# Your objective
Look below for the line containing "Commons, Metaphysics Commons"; from there, print each line exactly up to and including the line containing "Anniversary of International Society for", and stop.
# # # # #
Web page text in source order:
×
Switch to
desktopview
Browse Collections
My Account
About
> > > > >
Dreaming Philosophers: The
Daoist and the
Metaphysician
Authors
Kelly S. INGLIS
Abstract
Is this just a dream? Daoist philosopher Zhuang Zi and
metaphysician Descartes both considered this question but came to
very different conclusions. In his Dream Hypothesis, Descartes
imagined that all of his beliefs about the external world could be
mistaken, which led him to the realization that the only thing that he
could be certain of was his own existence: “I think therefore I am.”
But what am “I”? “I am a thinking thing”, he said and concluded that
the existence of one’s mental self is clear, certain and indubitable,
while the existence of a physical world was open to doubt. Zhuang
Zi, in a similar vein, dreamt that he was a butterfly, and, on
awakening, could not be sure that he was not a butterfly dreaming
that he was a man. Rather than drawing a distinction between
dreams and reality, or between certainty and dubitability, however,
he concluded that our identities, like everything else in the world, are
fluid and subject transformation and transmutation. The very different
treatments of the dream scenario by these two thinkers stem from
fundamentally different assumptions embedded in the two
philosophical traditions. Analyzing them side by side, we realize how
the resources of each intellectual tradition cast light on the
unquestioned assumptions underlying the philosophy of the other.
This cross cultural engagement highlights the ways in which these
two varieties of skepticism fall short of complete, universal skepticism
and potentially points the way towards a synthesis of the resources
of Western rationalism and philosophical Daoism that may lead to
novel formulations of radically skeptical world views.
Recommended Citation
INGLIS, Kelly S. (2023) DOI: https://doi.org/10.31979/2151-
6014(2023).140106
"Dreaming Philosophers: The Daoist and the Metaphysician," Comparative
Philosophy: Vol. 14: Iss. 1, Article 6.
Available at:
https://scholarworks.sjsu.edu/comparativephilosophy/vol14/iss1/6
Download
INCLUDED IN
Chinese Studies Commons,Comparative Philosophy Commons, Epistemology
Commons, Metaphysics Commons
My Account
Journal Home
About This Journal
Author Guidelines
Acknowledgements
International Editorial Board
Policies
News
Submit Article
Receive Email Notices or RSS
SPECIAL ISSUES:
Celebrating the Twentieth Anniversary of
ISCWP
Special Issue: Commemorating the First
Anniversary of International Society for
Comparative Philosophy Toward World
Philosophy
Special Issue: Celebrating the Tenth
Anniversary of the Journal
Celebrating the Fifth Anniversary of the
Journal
# # # # #
# Output for this exercise
Commons, Metaphysics Commons
My Account
Journal Home
About This Journal
Author Guidelines
Acknowledgements
International Editorial Board
Policies
News
Submit Article
Receive Email Notices or RSS
SPECIAL ISSUES:
Celebrating the Twentieth Anniversary of
ISCWP
Special Issue: Commemorating the First
Anniversary of International Society for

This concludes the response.